Comparison of TEs between allotetraploid T. natans, diploid T. natans, and T. incisa

TEs are among the most variable parts of the genome and may be important drivers of rapid adaptation and species divergence (e.g. [26, 27]). To examine the differences in TE distribution between species, we constructed a pan-TE library of the water caltrop pangenome, including a total of 1616 TE families, and re-annotated the six (sub)genomes (Fig. 2a; Table S8, see online supplementary material). As a result, TE and non-TE repeats accounted for 55.05% to 56.44% of the (sub)genomes (average: 55.77%), whereby long terminal repeat retrotransposons (LTR-RTs) were predominant (average: 40.16%; Fig. 2b; Table S9, see online supplementary material). The two main classes of of LTR-RTs were Gypsy (RLG) and Copia (RLC) elements, making up 37.20% and 1.17% of the (sub)genomes, respectively. For each (sub)genome, the size of TE families varied from a single element to 30 665 elements, with the 10 largest families accounting for an average of 52.39% of all TEs (Fig. 2a; Table S8, see online supplementary material).

Figure 2.

Figure 2

The landscape and insertion times of transposable elements (TEs) of Trapa. (a) Mean size of the 39 largest TE families (>1 Mb) across the six (sub)genomes (diploid T. natans: TnA_NL and TnA_WL; diploid T. incisa: TiB_HR and TiB_YR; allotetraploid T. natans: TnAt snd TnBt). The x-axis indicates the names of the TE families (blue: retrotransposons; red: DNA transposons). The error bars denote the standard deviation among the six (sub)genomes of Trapa. (b) Length (%) of repetitive elements per (sub)genome, as inferred by panEDTA annotation. (c) Estimated insertion times (in million years ago, Mya) of full-length long terminal repeat (FL-LTR) retrotransposons (Copia, Gypsy, and others) for each (sub)genome. Density distributions represent the A- (TnA_NL, TnA_WL, and TnAt) and B- (TiB_HR, TiB_YR, and TnBt) lineages, respectively. The two dashed lines represent the inferred times of the allotetraploidization (left, c. 0.27 Mya) and the divergence between diploid T. incisa and T. natans (right, c. 1 Mya). (d) Size differences in major TE families between the A- and B-lineages. Positive values represent families that are larger in the A-lineage than in the B-lineage, while negative values represent those that are larger in the B-lineage than in the A-lineage. (e) Heatmap of the scaled sizes of the 50 most different TE families between A- and B-lineages. Column names in blue vs. red indicate retrotransposons vs. DNA transposons.

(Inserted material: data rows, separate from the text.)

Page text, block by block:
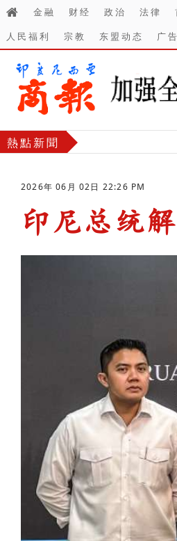
金融 财经 政治 法律
人民福利
宗教 东盟动态 广告
熱點新聞
2026年 06月 02日 22:26 PM
印尼总统
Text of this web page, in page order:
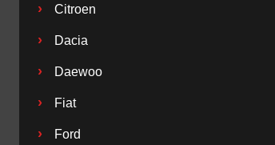
› Citroen
› Dacia
› Daewoo
› Fiat
› Ford
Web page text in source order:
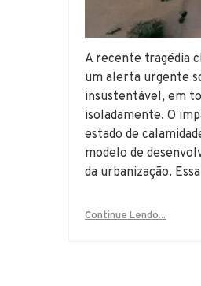
A recente tragédia
um alerta urgente
insustentável, em
isoladamente. O
estado de
modelo de
da urbanização.
Continue Lendo...
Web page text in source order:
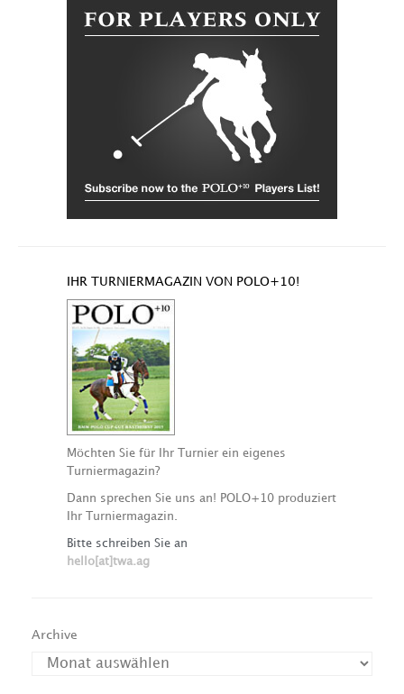
IHR TURNIERMAGAZIN VON POLO+10!
Möchten Sie für Ihr Turnier ein eigenes
Turniermagazin?
Dann sprechen Sie uns an! POLO+10 produziert
Ihr Turniermagazin.
Bitte schreiben Sie an
hello[at]twa.ag
Archive
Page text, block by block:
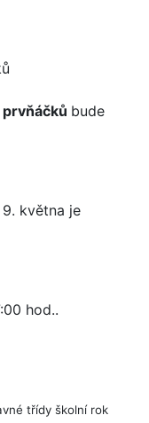
bude
května je
hod..
třídy školní rok
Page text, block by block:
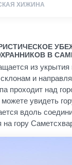
ХИЖИНА
В
из укрытия
и
проходит над
увидеть
вдоль
на гору
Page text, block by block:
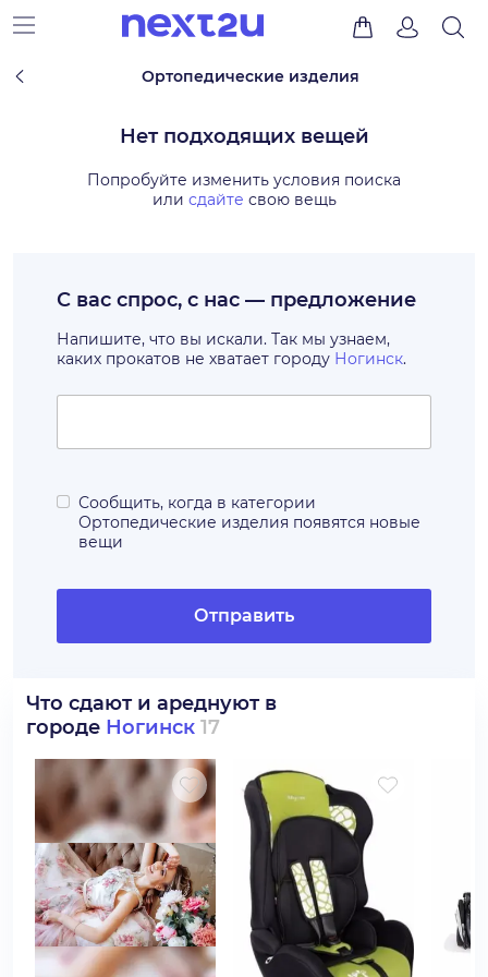
Ортопедические изделия
Нет подходящих вещей
Попробуйте изменить условия поиска
или сдайте свою вещь
С вас спрос, с нас — предложение
Напишите, что вы искали. Так мы узнаем,
каких прокатов не хватает городу Ногинск.
Сообщить, когда в категории
Ортопедические изделия появятся новые
вещи
Отправить
Что сдают и ареднуют в
городе Ногинск 17
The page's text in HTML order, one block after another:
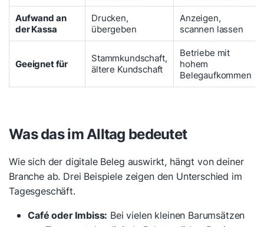
Aufwand an
der Kassa
Drucken,
übergeben
Anzeigen,
scannen lassen
Geeignet für
Stammkundschaft,
ältere Kundschaft
Betriebe mit
hohem
Belegaufkommen
Was das im Alltag bedeutet
Wie sich der digitale Beleg auswirkt, hängt von deiner
Branche ab. Drei Beispiele zeigen den Unterschied im
Tagesgeschäft.
Café oder Imbiss: Bei vielen kleinen Barumsätzen
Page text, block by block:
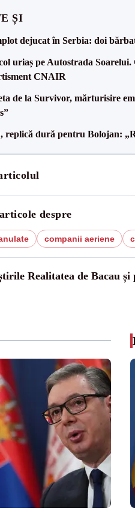
ȘI
dejucat în Serbia: doi
uriaș pe Autostrada Soarelui.
CNAIR
de la Survivor, mărturisire
replică dură pentru Bolojan:
despre
companii aeriene
Realitatea de Bacau și
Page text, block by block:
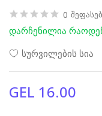
0
დარჩენილია
სურვილების სია
GEL 16.00
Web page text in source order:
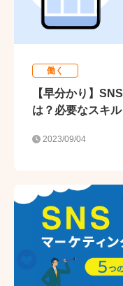
働く
【早分かり】
は？必要なスキ
2023/09/04

The vast majority of TE families (1564 out of 1616, 96.78%) were consistently observed across the six (sub)genomes, but their sizes varied widely. For the A (i.e., TnA_NL, TnA_WL and TnAt) and B (i.e., TiB_HR, TiB_YR and TnBt) lineages, 164 TE families differed by at least 10 kb in size, of which 127 families (77.44%, including 57 Gypsy families) were larger in A-lineage as compared to B-lineage (Fig. 2d and e; Table S8, see online supplementary material). Burst time analysis of intact LTR-RTs revealed that Copia families in both A- and B-lineages experienced a recent burst (or expansion) at c. 0.29 million years ago (Mya) (Fig. 2c), possibly coinciding with a recent allopolyploidization event (c. 0.27 Mya) [10]. However, the expansion of the Gypsy families occurred much earlier in the A-lineage (c. 3.04 Mya) than in the B-lineage (c. 0.48 Mya) (Fig. 2c).

Construction of the graph-based pangenome

We constructed a graph-based pangenome for Trapa using the assembled (sub)genomes. To this aim, we chose the genome of diploid T. natans (TnA_NL) as the ‘backbone’, and identified insertions and deletions (≥ 50 bp) from the six (sub)genomes with long reads. Subsequently, 211 598 non-redundant PAVs were integrated into a variation graph. The resulting graph-based pangenome of Trapa spanned 558.12 Mb, of which about 80.69 Mb were absent from the TnA genome. To validate the quality of the graph-based pangenome, the paired-end short reads of 57 individuals, including allotetraploid T. natans and diploid T. natans/T. incisa from our previous study [10], were mapped on the graph and linear genomes, respectively. On average, 92.42% of the reads were properly mapped on the graph, which was much higher than that obtained from linear-genome mapping (79.18–90.52%; Fig. 3a). Moreover, our simulation studies showed that the graph-based mapping had either higher precision or higher recall relative to the linear mapping (Fig. 3b; Fig. S8, see online supplementary material).

Figure 3.

Figure 3

Comparison of mapping accuracy between graph and linear genomes. (a) The genome mapping rate of re-sequenced individuals with respect to three reference genomes of diploid T. natans (TnA), diploid T. incisa (TiB), and allotetraploid T. natans (Tn_tetra) and the graph-based pangenome of Trapa, respectively. (b) Receiver operating characteristic (ROC) graph illustrating true-positive vs. false-positive rates (TPRs vs. FPRs) at different mapping quality thresholds (i = 0–60) for graph-based and linear genome mapping approaches, respectively. The size of each circle is proportional to the log-scaled number of reads with the respective mapping quality. (c) An 80-bp deletion is located within the 5’UTR of the TT8 gene of B lineage. The blue and grey boxs represent UTRs and exons, respectively. (d) Validation of the deletion based on the mapping of Pac Bio long reads onto the genome assembly of TnA_NL.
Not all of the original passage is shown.